Are you pondering what I'm pondering? It's time to take over the world ! - let's use ASSEMBLY...

aw27

#9
Actually, there is no problem with the printf in my demo.

The problem is with WaitForMultipleObjects which can't wait for more than MAXIMUM_WAIT_OBJECTS (64 objects) and I am creating 3000 threads. The side effect is that the program may exit before all threads have completed their job.
A fast fix, and in order not to complicate things further, all we need to do is replace WaitForMultipleObjects with a Sleep of say 2 or 3 seconds. For 3000 threads, the correct reported sum in the end shall be 225225000.
I will not change the program now, I am going to work on the RTM part and eventually will come up with an integrated solution.

BTW, it is normal to have threads out of order, there is no FIFO guarantee.

aw27

This is the reviewed TSX\HLE (it runs as well without HLE) and includes a different metaphor. Actually an enlargement of the initial metaphor.
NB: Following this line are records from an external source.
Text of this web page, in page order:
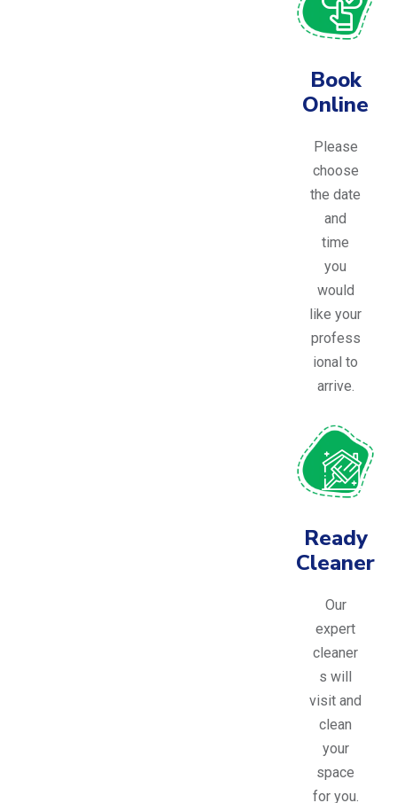
Book
Online
Please
choose
the date
and
time
you
would
like your
profess
ional to
arrive.
Ready
Cleaner
Our
expert
cleaner
s will
visit and
clean
your
space
for you.

Consider a very high-traffic bank account, with deposits and withdrawals occurring all the time.
When the account balance would become below zero after an withdrawal the bank would refuse to pay it. However, since for this special client deposits are occurring all the time, our bank will retry the attempt of withdrawal as many times as necessary since it is expected enough funds to be available later on.

Since there is no FIFO order, 3000 operations will become tens or hundreds of thousand or even millions of operations. This really stresses the algorithm quite a bit. The expected final result should be 3345 of positive bank balance. The total number of operations will be the sum of Transactionals + Fallbacks. If testing without HLE there will be no Transactionals.